95 million year old jaw bones from Sahara help scientists identify new pterodactyl

With the help of ancient fossils unearthed in the Sahara desert, scientists have identified a new type of pterosaur (giant flying reptile or pterodactyl) that existed about 95 million years ago.

According to the findings published in the scientific journal PLoS ONE, the scientists consider the newly identified pterosaur to be the earliest example of its kind.

An artists impression of Alanqa saharica, the newly identified pterosaur which lived 95 million years ago in the Kem Kem region of the Sahara on the border of present day Morocco and Algeria - Artist's impression by Davide Bonadonna
An artists impression of Alanqa saharica, the newly identified pterosaur which lived 95 million years ago in the Kem Kem region of the Sahara on the border of present day Morocco and Algeria - Artist's impression by Davide Bonadonna
(Click to enlarge)

Unearthed in three separate pieces, the jaw bone has a total length of 344mm (13.5 inches). Each piece is well preserved, uncrushed, and unlike most other pterosaur fossils, retains its original three dimension shape.
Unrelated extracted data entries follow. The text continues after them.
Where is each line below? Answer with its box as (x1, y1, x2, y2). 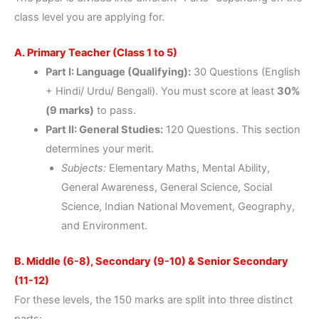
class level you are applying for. (14, 10, 164, 23)
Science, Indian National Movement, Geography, (61, 200, 295, 213)
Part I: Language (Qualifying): (45, 66, 191, 78)
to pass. (93, 104, 136, 117)
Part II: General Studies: (45, 123, 163, 136)
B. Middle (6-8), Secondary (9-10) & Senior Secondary (14, 255, 288, 268)
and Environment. (61, 219, 147, 232)
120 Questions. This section (162, 123, 300, 136)

“This pterosaur is distinguished from all others by its lance-shaped lower jaw which had no teeth and looked rather like the beak of a heron,” says Nizar Ibrahim, a PhD research scholar from the UCD School of Medicine and Medical Science, who led the expedition and is the lead author on the scientific paper.

“During the excavation, we also discovered a partial neck vertebra that probably belonged to the same animal, inferring a wing span of about six metres.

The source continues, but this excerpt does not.